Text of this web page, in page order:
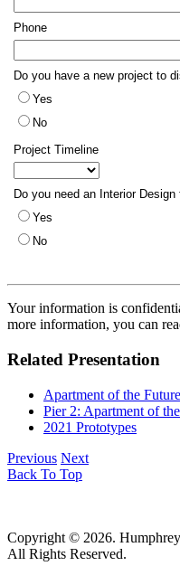
Your information is
more information, you can
Related Presentation
Apartment of the
Pier 2: Apartment of
2021 Prototypes
Previous Next
Back To Top
Copyright © 2026.
All Rights Reserved.
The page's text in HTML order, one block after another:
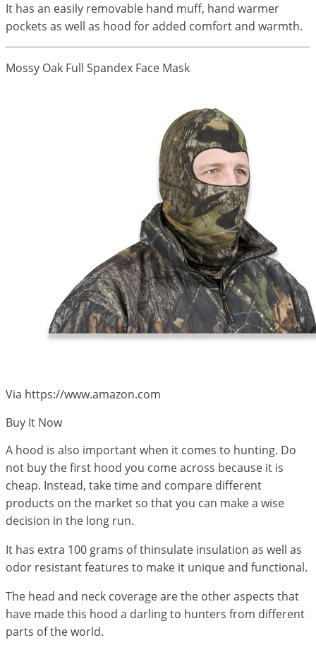
It has an easily removable hand muff, hand warmer
pockets as well as hood for added comfort and warmth.
Mossy Oak Full Spandex Face Mask
Via https://www.amazon.com
Buy It Now
A hood is also important when it comes to hunting. Do
not buy the first hood you come across because it is
cheap. Instead, take time and compare different
products on the market so that you can make a wise
decision in the long run.
It has extra 100 grams of thinsulate insulation as well as
odor resistant features to make it unique and functional.
The head and neck coverage are the other aspects that
have made this hood a darling to hunters from different
parts of the world.
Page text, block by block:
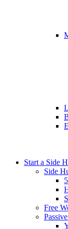
Start a Side
Side
Free
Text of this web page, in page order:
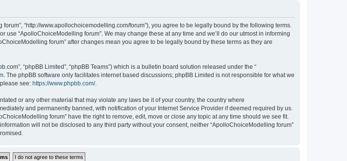
“http://www.apollochoicemodelling.com/forum”), you agree to be legally bound by the following terms.
“ApolloChoiceModelling forum”. We may change these at any time and we’ll do our utmost in informing
forum” after changes mean you agree to be legally bound by these terms as they are
“phpBB Limited”, “phpBB Teams”) which is a bulletin board solution released under the “
. The phpBB software only facilitates internet based discussions; phpBB Limited is not responsible for what we
see: https://www.phpbb.com/.
or any other material that may violate any laws be it of your country, the country where
and permanently banned, with notification of your Internet Service Provider if deemed required by us.
forum” have the right to remove, edit, move or close any topic at any time should we see fit.
will not be disclosed to any third party without your consent, neither “ApolloChoiceModelling forum”
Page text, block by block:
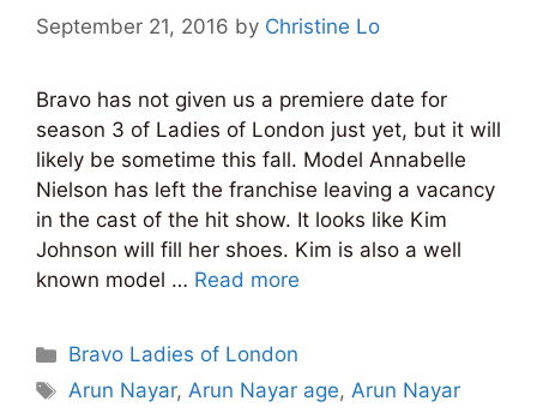
September 21, 2016 by Christine Lo
Bravo has not given us a premiere date for
season 3 of Ladies of London just yet, but it will
likely be sometime this fall. Model Annabelle
Nielson has left the franchise leaving a vacancy
in the cast of the hit show. It looks like Kim
Johnson will fill her shoes. Kim is also a well
known model … Read more
Categories
Bravo Ladies of London
Tags
Arun Nayar,Arun Nayar age,Arun Nayar
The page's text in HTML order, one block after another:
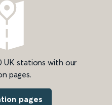
UK stations with our
pages.
pages
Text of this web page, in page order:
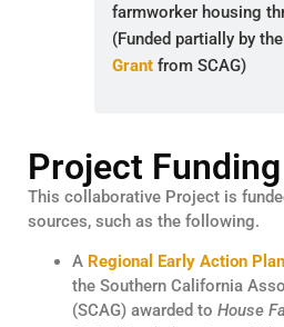
farmworker housing
(Funded partially by the
Grant from SCAG)
Project Funding
This collaborative Project is
sources, such as the following.
A Regional Early Action
the Southern California
(SCAG) awarded to House
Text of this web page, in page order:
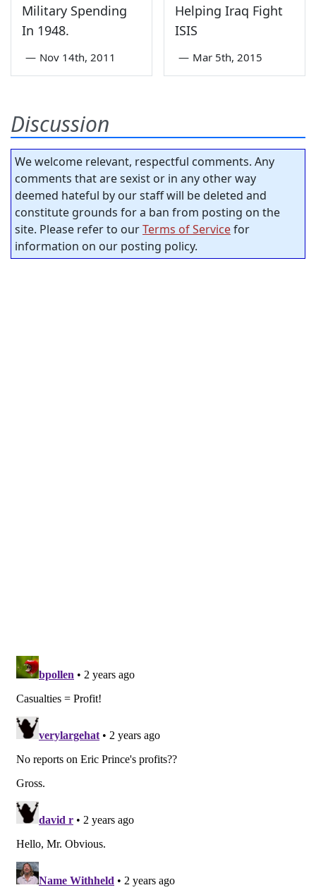
Military Spending
In 1948.
— Nov 14th, 2011
Helping Iraq Fight
ISIS
— Mar 5th, 2015
Discussion
We welcome relevant, respectful comments. Any
comments that are sexist or in any other way
deemed hateful by our staff will be deleted and
constitute grounds for a ban from posting on the
site. Please refer to ourTerms of Servicefor
information on our posting policy.
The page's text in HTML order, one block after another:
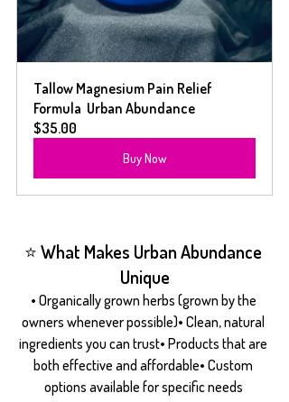
Tallow Magnesium Pain Relief
Formula  Urban Abundance
$35.00
Buy Now
⭐ What Makes Urban Abundance
Unique
• Organically grown herbs (grown by the
owners whenever possible)• Clean, natural
ingredients you can trust• Products that are
both effective and affordable• Custom
options available for specific needs
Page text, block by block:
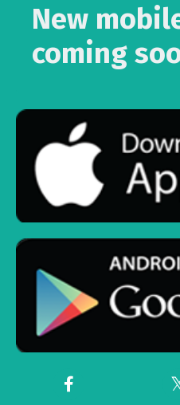
New
coming
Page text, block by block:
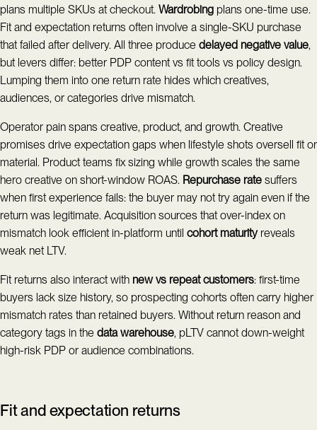
plans multiple SKUs at checkout. Wardrobing plans one-time use.
Fit and expectation returns often involve a single-SKU purchase
that failed after delivery. All three produce delayed negative value,
but levers differ: better PDP content vs fit tools vs policy design.
Lumping them into one return rate hides which creatives,
audiences, or categories drive mismatch.
Operator pain spans creative, product, and growth. Creative
promises drive expectation gaps when lifestyle shots oversell fit or
material. Product teams fix sizing while growth scales the same
hero creative on short-window ROAS. Repurchase rate suffers
when first experience fails: the buyer may not try again even if the
return was legitimate. Acquisition sources that over-index on
mismatch look efficient in-platform until cohort maturityreveals
weak net LTV.
Fit returns also interact with new vs repeat customers: first-time
buyers lack size history, so prospecting cohorts often carry higher
mismatch rates than retained buyers. Without return reason and
category tags in the data warehouse, pLTV cannot down-weight
high-risk PDP or audience combinations.
Fit and expectation returns
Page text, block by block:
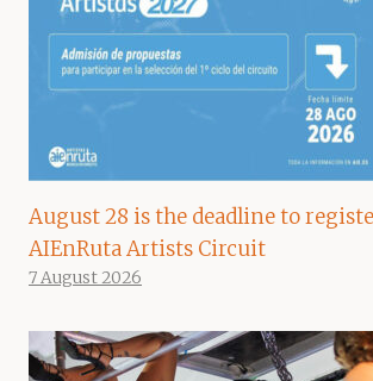
August 28 is the deadline to
AIEnRuta Artists Circuit
7 August 2026
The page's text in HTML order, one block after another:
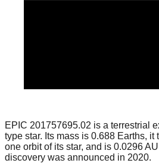
EPIC 201757695.02 is a terrestrial
type star. Its mass is 0.688 Earths,
one orbit of its star, and is 0.0296
discovery was announced in 2020.
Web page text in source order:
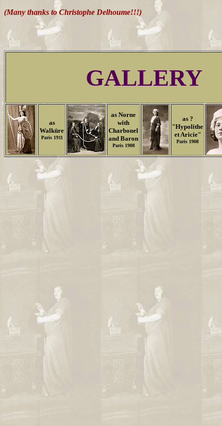
(Many thanks to Christophe Delhoume!!!)
GALLERY
as
Walküre
Paris 1911
as Norne
with
Charbonel
and Baron
Paris 1908
as ?
"Hypolithe
et Aricie"
Paris 1908
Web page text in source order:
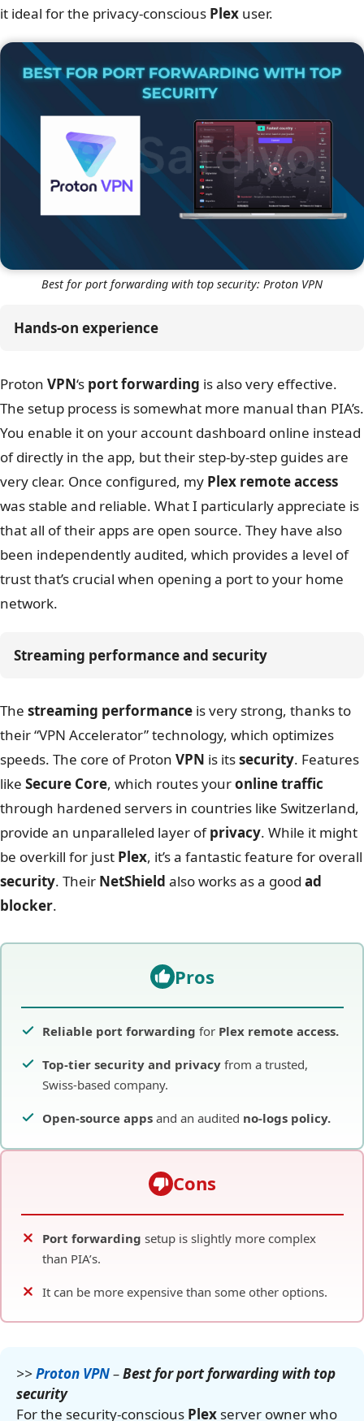
it ideal for the privacy-conscious Plex user.
Best for port forwarding with top security: Proton VPN
Hands-on experience
Proton VPN‘s port forwarding is also very effective.
The setup process is somewhat more manual than PIA’s.
You enable it on your account dashboard online instead
of directly in the app, but their step-by-step guides are
very clear. Once configured, my Plex remote access
was stable and reliable. What I particularly appreciate is
that all of their apps are open source. They have also
been independently audited, which provides a level of
trust that’s crucial when opening a port to your home
network.
Streaming performance and security
The streaming performance is very strong, thanks to
their “VPN Accelerator” technology, which optimizes
speeds. The core of Proton VPN is itssecurity. Features
like Secure Core, which routes youronline traffic
through hardened servers in countries like Switzerland,
provide an unparalleled layer ofprivacy. While it might
be overkill for just Plex, it’s a fantastic feature for overall
security. Their NetShield also works as a good ad
blocker.
Pros
Reliable port forwarding for Plex remote access.
Top-tier security and privacyfrom a trusted,
Swiss-based company.
Open-source appsand an audited no-logs policy.
Cons
Port forwarding setup is slightly more complex
than PIA’s.
It can be more expensive than some other options.
>>Proton VPN–Best for port forwarding with top
security
For the security-conscious Plex server owner who
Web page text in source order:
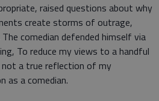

◆ ◆ ◆

The problem:
Whatever lies between the first line of the data and the line holding "is a bulletin", inclusive, should be repeated exactly, apart from the pictures.

Exercise solution:
Text of this web page, in page order:
Your information is
more information, you can
Related Presentation
Apartment of the
Pier 2: Apartment of
2021 Prototypes
Previous Next
Back To Top
Copyright © 2026.
All Rights Reserved.
The page's text in HTML order, one block after another:
It has an easily removable hand muff, hand warmer
pockets as well as hood for added comfort and warmth.
Mossy Oak Full Spandex Face Mask
Via https://www.amazon.com
Buy It Now
A hood is also important when it comes to hunting. Do
not buy the first hood you come across because it is
cheap. Instead, take time and compare different
products on the market so that you can make a wise
decision in the long run.
It has extra 100 grams of thinsulate insulation as well as
odor resistant features to make it unique and functional.
The head and neck coverage are the other aspects that
have made this hood a darling to hunters from different
parts of the world.
Page text, block by block:
Start a Side
Side
Free
Text of this web page, in page order:
“http://www.apollochoicemodelling.com/forum”), you agree to be legally bound by the following terms.
“ApolloChoiceModelling forum”. We may change these at any time and we’ll do our utmost in informing
forum” after changes mean you agree to be legally bound by these terms as they are
“phpBB Limited”, “phpBB Teams”) which is a bulletin board solution released under the “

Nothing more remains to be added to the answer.